Creditcard Train Set: (227845, 30) (227845,)
Creditcard Test Set: (56962, 30) (56962,)
Fraud Data Train Set: (120036, 10) (120036,)
Fraud Data Test Set: (30009, 10) (30009,)


## Model Selection

In [8]:


from sklearn.model_selection import train_test_split
from sklearn.metrics import classification_report, confusion_matrix
from script.models import create_mlp, create_cnn, create_rnn, create_lstm, train_decision_tree 


# Change to the parent directory
os.chdir(r'C:\Users\King Betse\Desktop\Kifiya-AIM-W8')

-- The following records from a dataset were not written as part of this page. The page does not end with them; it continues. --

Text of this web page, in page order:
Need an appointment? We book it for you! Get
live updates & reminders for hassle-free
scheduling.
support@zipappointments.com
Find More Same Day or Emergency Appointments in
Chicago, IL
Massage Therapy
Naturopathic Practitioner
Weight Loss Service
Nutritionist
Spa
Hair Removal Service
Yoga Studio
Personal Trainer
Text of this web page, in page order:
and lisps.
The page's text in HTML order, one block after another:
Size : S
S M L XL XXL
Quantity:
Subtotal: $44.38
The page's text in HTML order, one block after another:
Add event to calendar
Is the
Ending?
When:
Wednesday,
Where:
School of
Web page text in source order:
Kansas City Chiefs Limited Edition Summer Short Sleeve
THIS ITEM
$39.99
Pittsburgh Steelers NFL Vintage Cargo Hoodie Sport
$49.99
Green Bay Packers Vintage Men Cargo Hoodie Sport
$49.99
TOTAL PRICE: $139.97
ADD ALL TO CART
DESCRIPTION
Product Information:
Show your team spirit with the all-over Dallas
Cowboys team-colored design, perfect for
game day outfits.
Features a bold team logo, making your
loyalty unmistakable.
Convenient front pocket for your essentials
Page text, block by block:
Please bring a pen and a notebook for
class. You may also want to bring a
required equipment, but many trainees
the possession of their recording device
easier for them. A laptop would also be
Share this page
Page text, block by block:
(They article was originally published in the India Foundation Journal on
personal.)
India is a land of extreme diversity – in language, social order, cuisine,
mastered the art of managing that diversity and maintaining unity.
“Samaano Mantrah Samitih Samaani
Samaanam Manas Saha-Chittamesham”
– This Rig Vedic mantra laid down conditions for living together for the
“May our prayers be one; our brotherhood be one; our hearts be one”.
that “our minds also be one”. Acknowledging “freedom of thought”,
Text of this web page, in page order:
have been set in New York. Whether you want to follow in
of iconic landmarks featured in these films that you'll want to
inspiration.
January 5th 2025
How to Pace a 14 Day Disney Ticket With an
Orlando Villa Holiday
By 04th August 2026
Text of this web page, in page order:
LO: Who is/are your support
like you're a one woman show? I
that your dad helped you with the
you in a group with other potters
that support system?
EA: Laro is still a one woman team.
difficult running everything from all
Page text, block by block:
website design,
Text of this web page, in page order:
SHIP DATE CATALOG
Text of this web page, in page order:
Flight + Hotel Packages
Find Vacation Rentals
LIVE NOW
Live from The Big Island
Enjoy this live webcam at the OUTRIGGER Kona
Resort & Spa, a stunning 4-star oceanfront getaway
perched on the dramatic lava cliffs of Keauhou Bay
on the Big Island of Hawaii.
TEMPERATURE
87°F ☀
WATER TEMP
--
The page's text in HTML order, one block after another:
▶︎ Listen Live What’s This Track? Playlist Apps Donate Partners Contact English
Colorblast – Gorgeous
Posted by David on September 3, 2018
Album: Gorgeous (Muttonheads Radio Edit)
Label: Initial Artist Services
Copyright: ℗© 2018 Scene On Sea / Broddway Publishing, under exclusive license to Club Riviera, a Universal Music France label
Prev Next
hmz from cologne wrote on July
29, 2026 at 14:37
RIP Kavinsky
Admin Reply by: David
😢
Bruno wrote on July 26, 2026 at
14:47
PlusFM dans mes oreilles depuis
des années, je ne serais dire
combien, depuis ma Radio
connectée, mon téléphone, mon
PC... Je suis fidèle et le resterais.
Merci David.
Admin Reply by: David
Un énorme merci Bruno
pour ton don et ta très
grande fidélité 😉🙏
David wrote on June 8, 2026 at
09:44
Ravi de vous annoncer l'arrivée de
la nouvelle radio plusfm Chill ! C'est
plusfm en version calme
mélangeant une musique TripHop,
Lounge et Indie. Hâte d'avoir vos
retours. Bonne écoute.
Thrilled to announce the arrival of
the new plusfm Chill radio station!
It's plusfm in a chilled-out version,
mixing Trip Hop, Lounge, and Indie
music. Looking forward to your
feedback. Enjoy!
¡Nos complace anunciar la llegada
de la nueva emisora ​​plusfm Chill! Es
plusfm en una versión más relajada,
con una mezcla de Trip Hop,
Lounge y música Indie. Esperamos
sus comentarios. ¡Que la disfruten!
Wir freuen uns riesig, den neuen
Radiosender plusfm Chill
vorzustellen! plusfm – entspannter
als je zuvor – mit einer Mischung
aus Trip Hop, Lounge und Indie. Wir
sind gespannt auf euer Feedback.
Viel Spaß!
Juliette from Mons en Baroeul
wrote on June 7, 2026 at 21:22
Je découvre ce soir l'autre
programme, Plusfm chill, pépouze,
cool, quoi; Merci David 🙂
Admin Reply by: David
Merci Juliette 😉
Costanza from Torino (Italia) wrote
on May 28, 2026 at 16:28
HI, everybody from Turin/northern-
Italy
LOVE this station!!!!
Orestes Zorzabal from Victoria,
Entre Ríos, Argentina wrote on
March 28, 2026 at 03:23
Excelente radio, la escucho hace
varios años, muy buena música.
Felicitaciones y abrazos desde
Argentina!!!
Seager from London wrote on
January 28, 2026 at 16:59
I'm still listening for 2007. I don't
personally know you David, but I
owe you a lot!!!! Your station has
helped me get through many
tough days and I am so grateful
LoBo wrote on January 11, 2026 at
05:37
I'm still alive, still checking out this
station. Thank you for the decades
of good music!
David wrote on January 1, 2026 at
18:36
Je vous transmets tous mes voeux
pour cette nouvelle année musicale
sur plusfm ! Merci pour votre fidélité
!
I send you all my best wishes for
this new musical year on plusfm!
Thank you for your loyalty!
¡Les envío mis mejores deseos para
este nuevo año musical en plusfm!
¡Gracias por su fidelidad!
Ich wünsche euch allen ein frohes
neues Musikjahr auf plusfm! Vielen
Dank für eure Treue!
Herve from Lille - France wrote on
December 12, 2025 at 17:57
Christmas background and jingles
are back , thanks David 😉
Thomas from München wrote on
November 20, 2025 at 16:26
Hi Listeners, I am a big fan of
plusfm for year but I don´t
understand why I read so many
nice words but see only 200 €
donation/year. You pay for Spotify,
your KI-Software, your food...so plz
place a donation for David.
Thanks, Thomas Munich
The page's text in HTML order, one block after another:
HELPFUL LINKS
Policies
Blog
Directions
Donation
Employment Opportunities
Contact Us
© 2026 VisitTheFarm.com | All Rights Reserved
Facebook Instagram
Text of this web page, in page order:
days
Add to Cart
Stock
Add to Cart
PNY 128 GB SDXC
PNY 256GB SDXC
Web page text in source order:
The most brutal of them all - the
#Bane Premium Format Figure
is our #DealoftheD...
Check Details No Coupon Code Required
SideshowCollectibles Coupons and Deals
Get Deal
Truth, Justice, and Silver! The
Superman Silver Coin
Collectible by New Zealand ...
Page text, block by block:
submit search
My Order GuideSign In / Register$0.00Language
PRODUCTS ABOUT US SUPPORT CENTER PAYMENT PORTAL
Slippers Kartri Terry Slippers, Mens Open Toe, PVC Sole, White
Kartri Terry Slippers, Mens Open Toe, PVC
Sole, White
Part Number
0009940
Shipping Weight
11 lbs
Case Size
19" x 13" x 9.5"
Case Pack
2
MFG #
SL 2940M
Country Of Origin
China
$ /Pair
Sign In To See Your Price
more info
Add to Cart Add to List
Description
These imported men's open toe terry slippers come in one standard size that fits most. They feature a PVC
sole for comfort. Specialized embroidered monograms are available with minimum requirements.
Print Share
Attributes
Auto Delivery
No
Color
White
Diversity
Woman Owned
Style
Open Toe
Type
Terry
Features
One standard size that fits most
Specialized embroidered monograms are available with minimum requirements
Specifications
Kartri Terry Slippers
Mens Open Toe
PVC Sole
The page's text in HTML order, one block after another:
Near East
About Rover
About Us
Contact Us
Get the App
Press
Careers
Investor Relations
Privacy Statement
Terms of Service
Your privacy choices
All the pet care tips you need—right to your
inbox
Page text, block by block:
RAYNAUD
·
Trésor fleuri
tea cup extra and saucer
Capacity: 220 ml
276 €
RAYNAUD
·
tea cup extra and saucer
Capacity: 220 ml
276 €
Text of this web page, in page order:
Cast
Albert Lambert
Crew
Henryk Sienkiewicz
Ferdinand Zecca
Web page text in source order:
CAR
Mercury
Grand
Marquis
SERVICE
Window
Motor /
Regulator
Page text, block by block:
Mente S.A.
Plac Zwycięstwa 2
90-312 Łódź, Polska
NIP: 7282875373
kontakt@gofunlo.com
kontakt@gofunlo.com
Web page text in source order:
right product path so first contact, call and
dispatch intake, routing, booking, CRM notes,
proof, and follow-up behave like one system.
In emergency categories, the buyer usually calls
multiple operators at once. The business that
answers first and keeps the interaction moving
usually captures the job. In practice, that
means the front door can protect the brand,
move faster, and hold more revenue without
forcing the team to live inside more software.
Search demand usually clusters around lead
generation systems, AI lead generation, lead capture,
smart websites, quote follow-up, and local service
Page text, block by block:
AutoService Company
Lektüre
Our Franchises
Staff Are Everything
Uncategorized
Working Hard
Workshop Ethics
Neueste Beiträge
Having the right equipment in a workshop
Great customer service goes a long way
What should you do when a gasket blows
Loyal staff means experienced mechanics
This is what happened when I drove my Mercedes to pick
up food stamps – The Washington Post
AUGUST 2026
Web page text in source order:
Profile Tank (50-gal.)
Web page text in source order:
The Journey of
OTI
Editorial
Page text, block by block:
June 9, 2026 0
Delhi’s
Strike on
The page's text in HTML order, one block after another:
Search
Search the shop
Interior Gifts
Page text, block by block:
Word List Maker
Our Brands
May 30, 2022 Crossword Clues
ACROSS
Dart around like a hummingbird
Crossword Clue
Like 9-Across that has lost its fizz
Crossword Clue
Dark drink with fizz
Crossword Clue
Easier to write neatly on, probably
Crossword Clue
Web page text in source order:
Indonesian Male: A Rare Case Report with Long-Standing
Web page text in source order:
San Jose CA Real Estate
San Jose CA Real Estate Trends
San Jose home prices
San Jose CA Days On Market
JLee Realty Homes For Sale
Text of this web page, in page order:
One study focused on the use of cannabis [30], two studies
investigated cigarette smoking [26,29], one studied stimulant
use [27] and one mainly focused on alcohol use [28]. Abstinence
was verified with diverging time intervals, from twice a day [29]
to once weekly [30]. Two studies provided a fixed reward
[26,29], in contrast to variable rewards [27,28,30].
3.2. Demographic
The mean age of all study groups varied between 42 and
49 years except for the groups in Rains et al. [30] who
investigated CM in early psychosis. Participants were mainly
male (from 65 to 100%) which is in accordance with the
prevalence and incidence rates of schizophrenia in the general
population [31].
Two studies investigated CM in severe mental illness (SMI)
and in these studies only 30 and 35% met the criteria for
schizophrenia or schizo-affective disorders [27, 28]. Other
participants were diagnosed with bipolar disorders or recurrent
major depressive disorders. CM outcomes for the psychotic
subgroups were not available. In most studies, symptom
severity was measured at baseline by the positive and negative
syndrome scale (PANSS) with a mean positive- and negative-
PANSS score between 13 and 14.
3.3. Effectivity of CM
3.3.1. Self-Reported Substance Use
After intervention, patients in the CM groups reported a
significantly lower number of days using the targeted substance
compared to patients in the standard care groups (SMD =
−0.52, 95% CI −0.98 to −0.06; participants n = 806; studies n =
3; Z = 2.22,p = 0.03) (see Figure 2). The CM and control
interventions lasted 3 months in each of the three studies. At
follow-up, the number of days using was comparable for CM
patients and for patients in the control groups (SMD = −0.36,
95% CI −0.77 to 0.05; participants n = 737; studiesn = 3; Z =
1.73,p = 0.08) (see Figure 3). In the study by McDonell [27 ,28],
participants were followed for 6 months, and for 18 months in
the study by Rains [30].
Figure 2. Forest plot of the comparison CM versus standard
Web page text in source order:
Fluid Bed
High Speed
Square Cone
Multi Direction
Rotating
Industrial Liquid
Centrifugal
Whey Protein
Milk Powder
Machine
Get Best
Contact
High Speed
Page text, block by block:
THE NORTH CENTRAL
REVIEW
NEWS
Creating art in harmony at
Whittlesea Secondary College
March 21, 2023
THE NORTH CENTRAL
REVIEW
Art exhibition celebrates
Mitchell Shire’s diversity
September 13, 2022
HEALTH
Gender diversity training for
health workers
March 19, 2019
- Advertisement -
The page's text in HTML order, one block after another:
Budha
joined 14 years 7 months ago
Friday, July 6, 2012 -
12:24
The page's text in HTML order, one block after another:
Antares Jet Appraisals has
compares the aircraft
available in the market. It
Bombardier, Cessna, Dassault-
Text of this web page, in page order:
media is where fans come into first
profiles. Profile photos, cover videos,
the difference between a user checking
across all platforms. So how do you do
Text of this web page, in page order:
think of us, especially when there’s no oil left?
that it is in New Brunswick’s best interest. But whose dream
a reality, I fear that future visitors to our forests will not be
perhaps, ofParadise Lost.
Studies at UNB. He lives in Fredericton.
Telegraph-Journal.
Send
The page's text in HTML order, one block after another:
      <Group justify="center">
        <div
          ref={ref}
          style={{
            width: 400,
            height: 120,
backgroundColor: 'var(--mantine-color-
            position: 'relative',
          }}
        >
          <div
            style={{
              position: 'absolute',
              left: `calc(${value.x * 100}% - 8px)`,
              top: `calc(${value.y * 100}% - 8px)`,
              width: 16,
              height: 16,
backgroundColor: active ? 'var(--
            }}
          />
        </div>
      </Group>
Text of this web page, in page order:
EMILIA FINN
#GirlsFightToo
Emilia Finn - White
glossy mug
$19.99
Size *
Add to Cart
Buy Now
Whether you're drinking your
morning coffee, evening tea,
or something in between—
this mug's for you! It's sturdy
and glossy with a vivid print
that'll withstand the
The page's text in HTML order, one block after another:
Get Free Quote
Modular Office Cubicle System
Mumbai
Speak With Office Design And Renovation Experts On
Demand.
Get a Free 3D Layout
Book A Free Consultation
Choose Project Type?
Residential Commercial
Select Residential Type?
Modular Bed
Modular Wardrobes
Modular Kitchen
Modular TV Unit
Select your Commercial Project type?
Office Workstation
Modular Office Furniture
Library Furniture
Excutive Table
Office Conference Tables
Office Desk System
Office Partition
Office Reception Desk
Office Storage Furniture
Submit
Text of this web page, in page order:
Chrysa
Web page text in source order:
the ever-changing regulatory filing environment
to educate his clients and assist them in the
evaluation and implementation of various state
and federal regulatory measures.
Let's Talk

# Add the 'script' directory to the system path
sys.path.append(os.path.abspath('script'))

# Load the datasets
creditcard_data = pd.read_csv('data/creditcard.csv')
X_creditcard = creditcard_data.drop('Class', axis=1)
y_creditcard = creditcard_data['Class']

# Train-test split for creditcard dataset
X_train, X_test, y_train, y_test = train_test_split(X_creditcard, y_creditcard, test_size=0.2, random_state=42, stratify=y_creditcard)

# MLP
mlp_model = create_mlp((X_train.shape[1],))
mlp_model.fit(X_train, y_train, epochs=10, batch_size=32, verbose=0)
mlp_loss, mlp_accuracy = mlp_model.evaluate(X_test, y_test)
print(f"\nMLP Classifier Accuracy: {mlp_accuracy:.4f}")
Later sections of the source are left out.